基于等离子体合成射流激励的高超声速飞行器控制机理及控制方法研究

Long endurance and high maneuver are surly the tendency in the future of the hypersonic vehicle technology development. But the present flight control system based on the aerodynamic rudders cannot solve the problem in the application of an extending envelope flight mission for the lack of the control ability. The plasma synthetic jet actuator is a novel active flow field control method that can provide extra operating forces and moments by changing the flow field characteristics around the vehicle. But the plasma synthetic jet actuator has not been applied in the hypersonic vehicles flight control while only been implemented in some low speed and subsonic aerial vehicles. The object of this project is to investigate the wide envelope flight control based on the plasma synthetic jet actuator by building the plasma synthetic jet actuator modeling, hypersonic flow field mechanism analyzing, performance optimization and control law deriving. The effort mainly focused on the following two points: 1) Influencing mechanism of the plasma synthetic jet actuator on the hypersonic vehicle aerodynamic characteristics; 2) Wide envelope robust flight control law design for the plasma synthetic jet actuated hypersonic vehicle. It is the goal to achieve a promotion for the hypersonic vehicle flying ability, and to advance the domestic development of the hypersonic control theory and control technology, which is of significant theoretical meaning and great practical value.

长航时、大机动飞行是高超声速飞行器未来的发展趋势，但目前仅依靠舵面的飞控系统无法解决大包络飞行所引起的控制能力不足问题。

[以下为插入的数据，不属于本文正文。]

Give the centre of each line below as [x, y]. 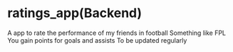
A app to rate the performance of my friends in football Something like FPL [117, 33]
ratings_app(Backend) [75, 13]
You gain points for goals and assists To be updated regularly [97, 40]
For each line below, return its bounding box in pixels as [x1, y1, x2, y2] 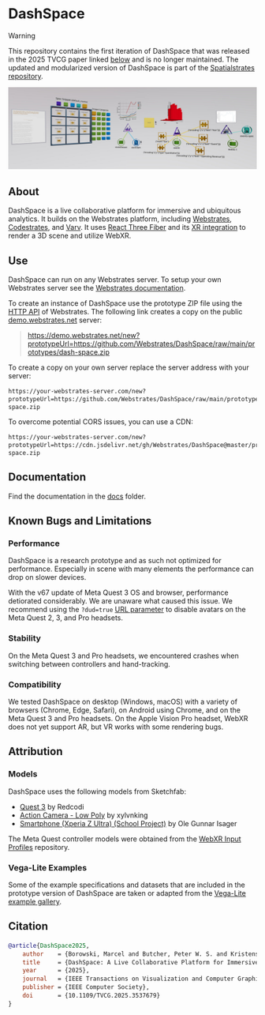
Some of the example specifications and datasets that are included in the [8, 880, 246, 889]
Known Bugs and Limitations [8, 514, 152, 528]
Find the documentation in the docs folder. [8, 491, 147, 501]
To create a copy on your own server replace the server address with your [8, 363, 250, 372]
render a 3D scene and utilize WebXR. [8, 231, 132, 241]
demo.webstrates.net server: [8, 315, 103, 325]
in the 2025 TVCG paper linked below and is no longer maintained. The [8, 55, 239, 64]
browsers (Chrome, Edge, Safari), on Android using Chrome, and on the [8, 705, 241, 715]
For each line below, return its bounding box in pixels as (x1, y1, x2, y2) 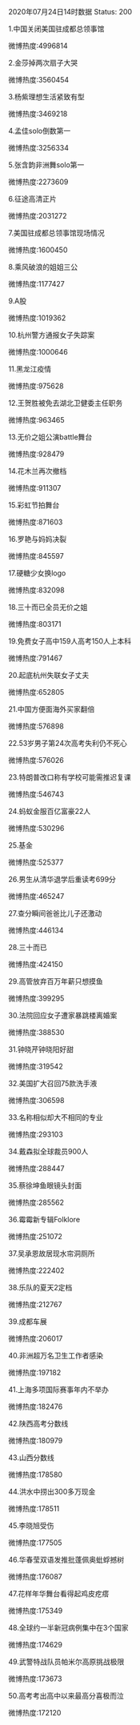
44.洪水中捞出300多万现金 (8, 1487, 96, 1496)
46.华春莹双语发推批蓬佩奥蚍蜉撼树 (8, 1555, 125, 1564)
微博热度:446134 (8, 925, 64, 935)
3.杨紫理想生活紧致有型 (8, 92, 86, 102)
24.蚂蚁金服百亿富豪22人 (8, 807, 91, 816)
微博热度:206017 (8, 1334, 63, 1343)
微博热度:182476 (8, 1402, 63, 1411)
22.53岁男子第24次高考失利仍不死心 (8, 739, 128, 748)

而等离子体合成射流激励作为一种新型的主动流场控制方式，通过改变飞行器的流场特性，能够提供额外的控制力和力矩，已应用于低速/亚音速飞行器飞行控制，但在高超声速飞行器飞行控制方面的研究尚未开展。本项目从高超声速飞行器控制系统设计的角度出发，通过激励器建模、高超声速流场作用机制分析、飞行器控制特性优化和飞行控制律设计，解决高超声速飞行器大包络机动飞行控制问题。重点研究等离子合成射流激励对高超声速飞行器气动特性的影响机制和基于等离子合成射流激励的高超声速飞行器大包络强鲁棒控制器设计，实现高超声速飞行器飞行能力的提升，从而推动我国高超声速飞行器控制理论的发展和控制技术的进步，具有重要的理论意义与应用价值。

本项目以等离子流动控制作为气动控制的途径，以高超声速巡航飞行器实现长航时稳定控制和大机动飞行控制为目标，重点研究了等离子气动激励对高超声速飞行器气动特性的作用规律和基于等离子激励的高超声速飞行器大包络强鲁棒的自主飞行控制方法。.在等离子射流激励特性方面，建立了等离子射流激励的物理模型，通过数值分析与实验研究探索了等离子体合成射流激励特性随激励参数的变化规律，揭示主导射流强度、重复频率的物理机制。.在等离子射流激励对飞行器流场的作用机理方面，通过对两类等离子射流的风洞实验，验证了等离子射流能够有效减小飞行器的头部与翼面前缘的激波阻力，同时纳秒级等离子射流激励能够增加飞行器12%的升力系数，同时将失速攻角由20°增加至27°，明确了等离子体合成射流激励产生高超声速飞行控制力及力矩的机理和规律。.在基于等离子射流激励/舵系统的复合飞行控制系统设计方法方面，建立了飞行器的多模控制模型，将等离子射流激励等效为附加的控制力与力矩，基于复合灵敏度进行了飞行器的控制系统设计与优化，保证了系统的稳定性和鲁棒性。